Kafka’s concept of the high watermark.
The high watermark is an offset representing a record in a partition.
Most simply said - the high watermark is the newest offset of the SLOWEST in-sync follower replica for your partition. 🐢👈
It’s an important concept that denotes how quickly a new message will be available to your consumer clients.
A consumer can never read messages newer than the high watermark, because otherwise it would read unreplicated messages and risk ghost reads.
In other words - the HWM is the lowest offset that is replicated across all N in-sync replicas.
Since it’s only out of the *in-sync* replicas, the high watermark cannot be millions of records behind.
✅ in-sync replica reminder:
A follower gets kicked out of the in-sync replica set if it hasn’t consumed up to the log end offset of the leader in the last replica_lag_time_max_ms seconds. (30 seconds by default)
Or, more strictly, if it loses zookeeper connection for zookeeper_session_timeout_ms. (18 seconds by default)
So, it is expected that the follower reads the latest offset pretty much all the time.
But.
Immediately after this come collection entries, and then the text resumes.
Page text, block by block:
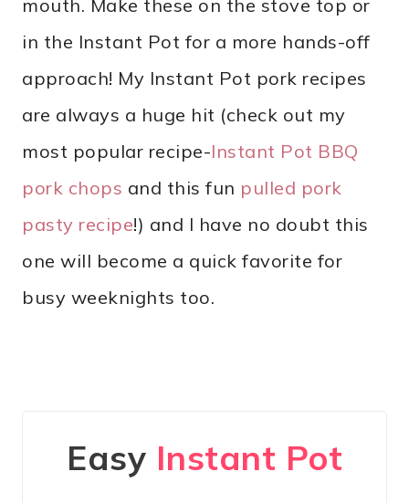
mouth. Make these on the stove top or
in the Instant Pot for a more hands-off
approach! My Instant Pot pork recipes
are always a huge hit (check out my
most popular recipe-Instant Pot BBQ
pork chops and this fun pulled pork
pasty recipe!) and I have no doubt this
one will become a quick favorite for
busy weeknights too.
Easy Instant Pot
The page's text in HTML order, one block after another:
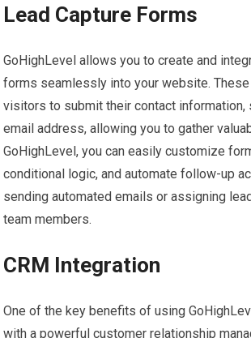
Lead Capture Forms
GoHighLevel allows you to create and
forms seamlessly into your website.
visitors to submit their contact information,
email address, allowing you to gather
GoHighLevel, you can easily customize
conditional logic, and automate follow-up
sending automated emails or assigning
team members.
CRM Integration
One of the key benefits of using
with a powerful customer relationship
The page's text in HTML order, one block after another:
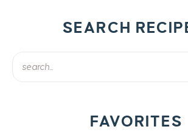
SEARCH
FAVORITES
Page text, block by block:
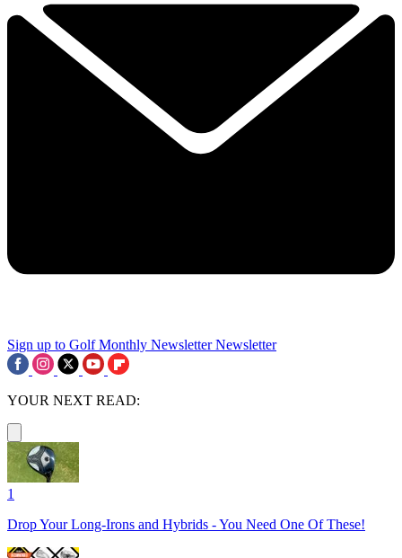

It still may not be instant to catch up, especially in cases where the cluster's throughput limit is pushed.
In performance critical cases, the high watermark catch up may add milliseconds to your e2e latency that you'd want to optimize.
An example config you could tweak to minimize the log end offset and high watermark delta could be increasing the number of replica fetcher threads.
A subtle, but important note is that the high watermark gets bumped only on the second fetch request by the follower. 💡
i.e if in request 1 the follower reads offset X, it’s only on receipt of request 2 that the leader bumps the high watermark to X.
Why?
Because that’s the only way for certain to know that the follower received the response from 1 and persisted it successfully.
The leader needs to see the subsequent fetch request requesting records from offset X+.
That’s more or less it!
You just learned an important, core Kafka concept in under 2 minutes!